HXK2 and PTC1 genes are located on Chromosome VII and Chromosome IV in Saccharomyces cerevisiae S288C respectively. By referring to NCBI, we found that the replacement of these two genes had little influence on yeast growth and phycocyanin synthesis and its properties. We selected a sequence of these two genes (see table) and cloned them into expression box upstream in P426 and pTDH3, respectively. The cloned plasmids were digested with single enzyme and transferred into yeast. The homologous arms at both ends of the plasmid were combined with the corresponding gene sequences of yeast, and the genes on the plasmid were integrated into the yeast genome.

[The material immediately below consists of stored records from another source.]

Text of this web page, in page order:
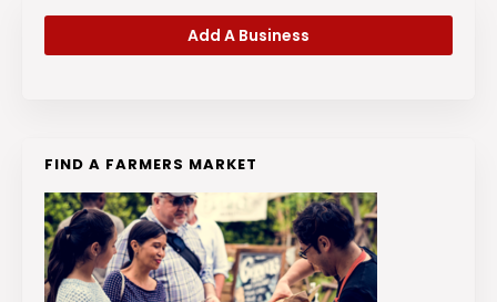
Add A Business
FIND A FARMERS MARKET
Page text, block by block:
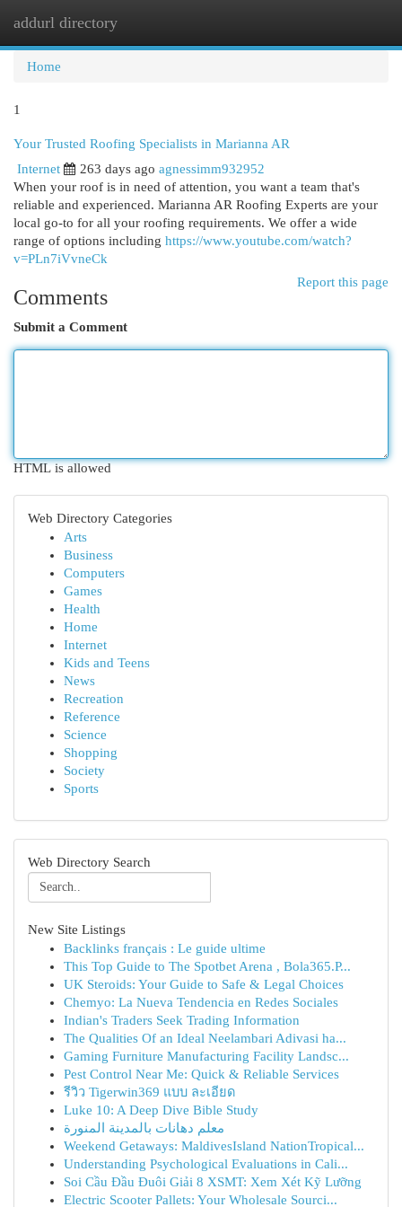
addurl directory
Home
1
Your Trusted Roofing Specialists in Marianna AR
Internet
263 days ago agnessimm932952
When your roof is in need of attention, you want a team that's
reliable and experienced. Marianna AR Roofing Experts are your
local go-to for all your roofing requirements. We offer a wide
range of options including https://www.youtube.com/watch?
v=PLn7iVvneCk
Report this page
Comments
Submit a Comment
HTML is allowed
Web Directory Categories
Arts
Business
Computers
Games
Health
Home
Internet
Kids and Teens
News
Recreation
Reference
Science
Shopping
Society
Sports
Web Directory Search
New Site Listings
Backlinks français : Le guide ultime
This Top Guide to The Spotbet Arena , Bola365.P...
UK Steroids: Your Guide to Safe & Legal Choices
Chemyo: La Nueva Tendencia en Redes Sociales
Indian's Traders Seek Trading Information
The Qualities Of an Ideal Neelambari Adivasi ha...
Gaming Furniture Manufacturing Facility Landsc...
Pest Control Near Me: Quick & Reliable Services
รีวิว Tigerwin369 แบบ ละเอียด
Luke 10: A Deep Dive Bible Study
معلم دهانات بالمدينة المنورة
Weekend Getaways: MaldivesIsland NationTropical...
Understanding Psychological Evaluations in Cali...
Soi Cầu Đầu Đuôi Giải 8 XSMT: Xem Xét Kỹ Lưỡng
Electric Scooter Pallets: Your Wholesale Sourci...
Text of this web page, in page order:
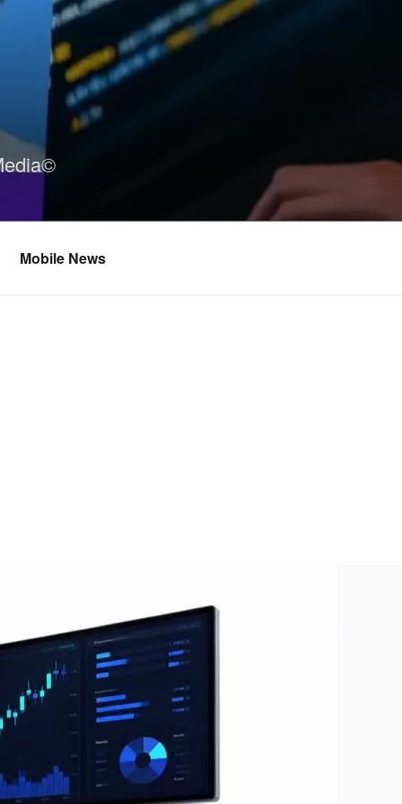
Mobile News

In Saccharomyces cerevisiae, through constructing the biosynthesis pathway of phycocyanin from Synechococcus lividus, we have achieved the constituent biosynthesis of phycocyanin and phycocyanin α-subunit. In order to discuss the theoretical possibility of further improve the thermal stability of our product, site-directed mutagenesis techniques was applied to modify the key amino acid sites. Comparing amino acid sequence of phycocyanin α-subunit between Synechococcus sp. PCC 6715 and Synechocystis sp.PCC 6803,we found 40 different sites might related to thermal stability.

[ Protein sequence ]

5	10	15	20	25	30	35	40
MKTPI	TEAIA	AADTQ	GRFLS	NTELQ	AADGR	FKRAV	ASMEA
ARALT	NNAQS	LIDGA	AQAVY	QKFPY	TTTMQ	GSQYA	STPEG
KAKCA	RDIGY	YLRMV	TYCLV	AGGTG	PMDEY	LIAGL	AEINS
TFDLS	PSWYV	EALKY	IKANH	GLSGQ	AAVEA	NAYID	YAINA	LS

Taking Synechococcus amino acid sequence of phycocyanin α-subunit as template. The 40 different sites were directed mutated respectively by I-Mutant website to predict protein stability changes upon mutations. The change value of the mutant’s free energy is calculated according the formula of △△G = △G (mutant) −△G (wild-type strain). For instance, the L (in position 115) was mutated to T because T was predicted the most stable whose △△G equals -4.84 kcal/mol.